The 2017 tax law changes permit businesses to fully expense new and used capital investments for five years. After 2022, the 100 percent allowance would be phased down by 20 percent each year.

Brady and White House officials have said they would like to introduce and pass “phase two” tax legislation this year, but doing so would require support from Democratic lawmakers. Conservative activists and lobbyists recently told Bloomberg Tax that talking about a second round of tax cuts could help the GOP in the upcoming midterm elections, even if legislation isn’t enacted before voters cast their ballots in November.

Aside from extending full expensing, Brady said he wants phase two to include provisions that would make the individual tax cuts in the law permanent, allow taxpayers to “save more and earlier for retirement,” and provide for greater innovation.

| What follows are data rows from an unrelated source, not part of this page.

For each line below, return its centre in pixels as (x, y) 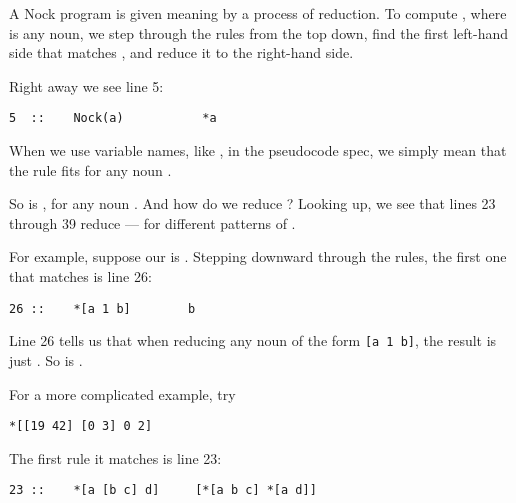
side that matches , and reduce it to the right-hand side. (181, 52)
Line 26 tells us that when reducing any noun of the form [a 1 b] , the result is (253, 340)
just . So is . (46, 359)
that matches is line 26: (80, 276)
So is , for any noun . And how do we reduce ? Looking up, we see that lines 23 (252, 203)
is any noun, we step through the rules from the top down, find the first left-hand (259, 32)
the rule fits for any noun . (90, 169)
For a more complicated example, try (122, 393)

Treasury Rules, OMB Review

When asked during the interview whether the Office of Management and Budget should have greater authority in reviewing tax regulations, Brady said the Treasury Department is best equipped to interpret tax laws, such as the 2017 tax act.

“They know this tax code, they know the history of these provisions, and they worked closely with us on instituting a new pro-growth tax code,” he said.

Sen. Ron Johnson (R-Wis.), chairman of the Homeland Security and Governmental Affairs Committee, and Sen. James Lankford (R-Okla.), chairman of the Subcommittee on Regulatory Affairs and Federal Management, have recently been questioning a decades-long agreement to exempt the majority of tax regulations from review by the White House’s Office of Information and Regulatory Affairs, which is part of the OMB.

The argument for exempting most tax rules from the same review process and cost-benefit analysis that other agency regulations undergo partially stems from the belief that tax regulations are simply interpreting the laws that Congress enacts, and therefore any costs associated with them originate from the statute itself.

Overturning the long-standing agreement, which dates back to 1983, would give the OMB more input on regulations related to the tax law than it has had historically on other tax guidance.

“We have been working productively with OMB and are very pleased with the process,” Tony Sayegh, assistant secretary for public affairs at Treasury, told Bloomberg Tax March 28 in an emailed statement. “We look forward to a resolution in the near future.”